The years that followed brought perils Lincoln could not have imagined: seven major wars between 1898 and 2004 in which 42 million Americans would serve and 651,000 would die. Burying veterans became a growth industry, with national cemeteries today covering 14,000 acres. And the treatment of and respect given to veterans, in life and death, became a yardstick by which the nation judged its own character.

"A country that forgets its dead is on the downhill slide," said Archie Hazzard, 70, a member of the Fort Snelling honor guard. "You don’t have to harp on death, but you should remember with respect. It’s a mark of a civilized, decent nation."

In addition to the 120 VA-run national cemeteries, where 2.5 million veterans and their dependents are buried, there are 54 state cemeteries for veterans. Arlington National Cemetery near Washington, D.C. — a separate entity operated by the Department of the Army — conducts more than 5,000 burials a year.

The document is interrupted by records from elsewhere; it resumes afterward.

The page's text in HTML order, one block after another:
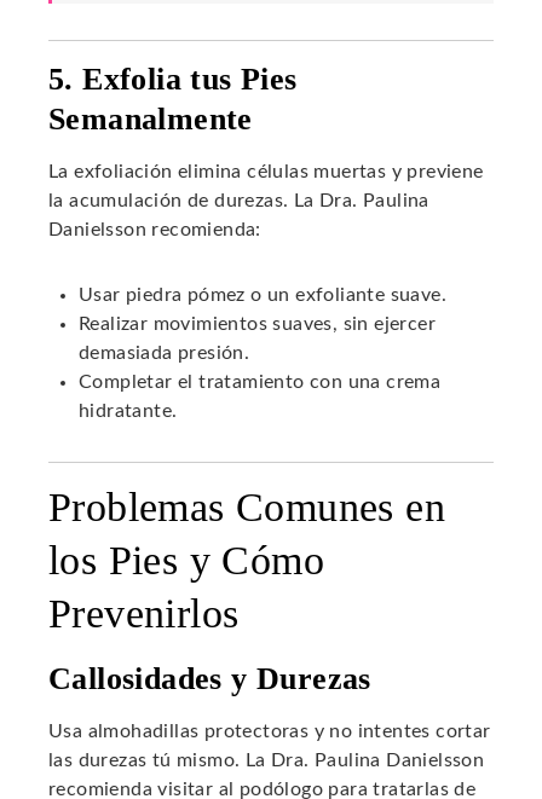
5. Exfolia tus Pies
Semanalmente
La exfoliación elimina células muertas y previene
la acumulación de durezas. La Dra. Paulina
Danielsson recomienda:
Usar piedra pómez o un exfoliante suave.
Realizar movimientos suaves, sin ejercer
demasiada presión.
Completar el tratamiento con una crema
hidratante.
Problemas Comunes en
los Pies y Cómo
Prevenirlos
Callosidades y Durezas
Usa almohadillas protectoras y no intentes cortar
las durezas tú mismo. La Dra. Paulina Danielsson
recomienda visitar al podólogo para tratarlas de
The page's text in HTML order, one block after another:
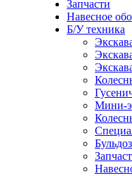
Запчасти
Навесное
Б/У техника
Мини-
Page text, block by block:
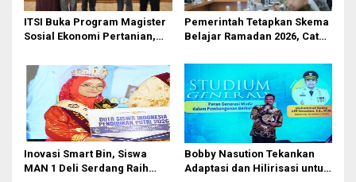
ITSI Buka Program Magister
Sosial Ekonomi Pertanian,
Masa Depan Agribisnis
Indonesia
Pemerintah Tetapkan Skema
Belajar Ramadan 2026, Catat
Inovasi Smart Bin, Siswa
MAN 1 Deli Serdang Raih
Bobby Nasution Tekankan
Adaptasi dan Hilirisasi untuk
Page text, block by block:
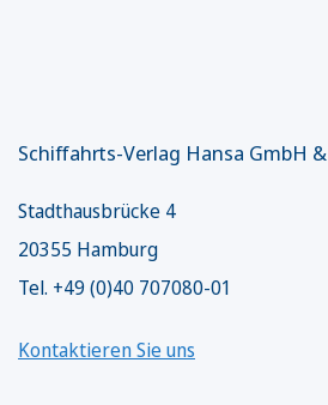
Schiffahrts-Verlag Hansa GmbH &
Stadthausbrücke 4
20355 Hamburg
Tel. +49 (0)40 707080-01
Kontaktieren Sie uns
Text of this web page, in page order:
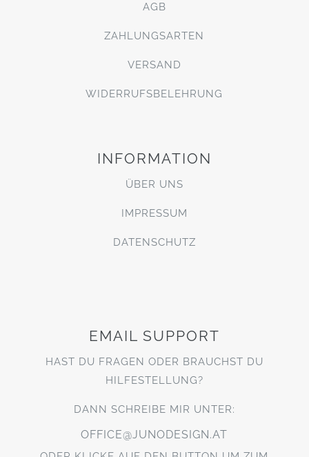
AGB
ZAHLUNGSARTEN
VERSAND
WIDERRUFSBELEHRUNG
INFORMATION
ÜBER UNS
IMPRESSUM
DATENSCHUTZ
EMAIL SUPPORT
HAST DU FRAGEN ODER BRAUCHST DU
HILFESTELLUNG?
DANN SCHREIBE MIR UNTER:
OFFICE@JUNODESIGN.AT
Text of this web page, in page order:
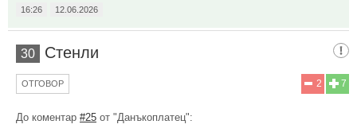
16:26 12.06.2026
30 Стенли
7
2
ОТГОВОР
До коментар #25 от "Данъкоплатец":
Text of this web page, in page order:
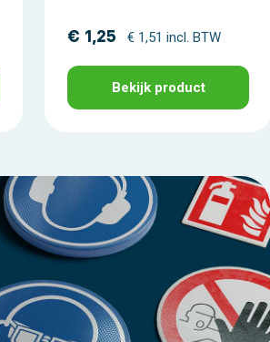
€ 1,25 € 1,51 incl. BTW
Bekijk product
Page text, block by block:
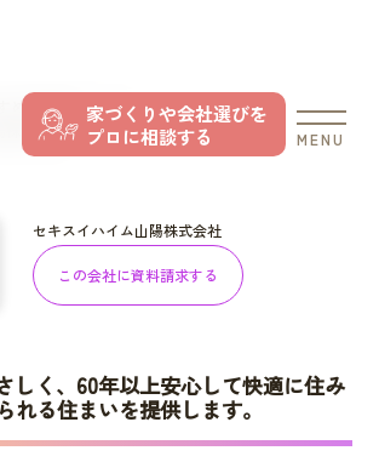
MENU
家づくりや会社選びを
プロに相談する
めの住宅メーカー
株式会社
セキスイハイム山陽株式会社
この会社に資料請求する
しく、60年以上安心して快適に住み
れる住まいを提供します。
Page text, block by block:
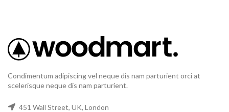
Condimentum adipiscing vel neque dis nam parturient orci at
scelerisque neque dis nam parturient.
451 Wall Street, UK, London
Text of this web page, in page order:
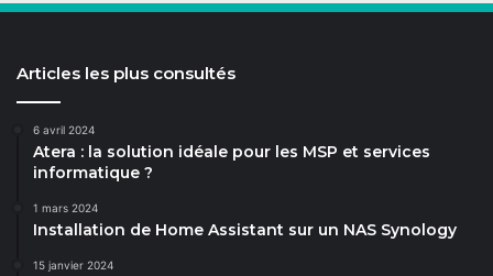
Articles les plus consultés
6 avril 2024
Atera : la solution idéale pour les MSP et services
informatique ?
1 mars 2024
Installation de Home Assistant sur un NAS Synology
15 janvier 2024
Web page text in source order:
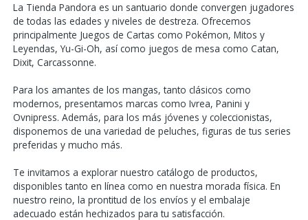
La Tienda Pandora es un santuario donde convergen jugadores
de todas las edades y niveles de destreza. Ofrecemos
principalmente Juegos de Cartas como Pokémon, Mitos y
Leyendas, Yu-Gi-Oh, así como juegos de mesa como Catan,
Dixit, Carcassonne.
Para los amantes de los mangas, tanto clásicos como
modernos, presentamos marcas como Ivrea, Panini y
Ovnipress. Además, para los más jóvenes y coleccionistas,
disponemos de una variedad de peluches, figuras de tus series
preferidas y mucho más.
Te invitamos a explorar nuestro catálogo de productos,
disponibles tanto en línea como en nuestra morada física. En
nuestro reino, la prontitud de los envíos y el embalaje
adecuado están hechizados para tu satisfacción.
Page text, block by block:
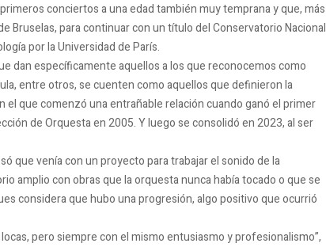
conciertos a una edad también muy temprana y que, más
Bruselas, para continuar con un título del Conservatorio Nacional
por la Universidad de París.
dan específicamente aquellos a los que reconocemos como
entre otros, se cuenten como aquellos que definieron la
el que comenzó una entrañable relación cuando ganó el primer
de Orquesta en 2005. Y luego se consolidó en 2023, al ser
que venía con un proyecto para trabajar el sonido de la
amplio con obras que la orquesta nunca había tocado o que se
considera que hubo una progresión, algo positivo que ocurrió
pero siempre con el mismo entusiasmo y profesionalismo”,

It is expected to run out of space by 2025.

The National Park Service operates 14 military cemeteries, which include Civil War battlefields such as Gettysburg and Antietam and are generally closed to new burials. The American Battle Monuments Commission also maintains 24 cemeteries — largely filled with casualties from the two world wars — such as the cemeteries in Normandy, France, and Manila in the Philippines.

Today, about 10 percent of veterans request burial in a national cemetery, a figure that is on the rise. That, and the money being poured into the VA system, is a sign that the nation has reclaimed its traditional respect for Americans in uniform, a respect that was absent in some quarters during and after the Vietnam War. A recent Roper Poll found that 77 percent of Americans believed military officers were worthy of great or considerable esteem, the sixth-highest rating for any profession — behind scientist and firefighter but ahead of priest/minister and union leader.

The Memorial Rifle Squad at Fort Snelling is said to be the oldest and largest of the country’s many volunteer honor guards, drawn mostly from organizations like the Veterans of Foreign Wars and the American Legion. Its 120 members include a 40-year-old woman and two college students in their 20s who were recently discharged from the military.

"To be that young is almost a sin," said one World War II vet. Added Hugh Heckel, 76: "We’ll have to see if the next generation will step up to carry this one when we’re gone. But the two new fellas seem to fit right in, and that’s an encouraging sign."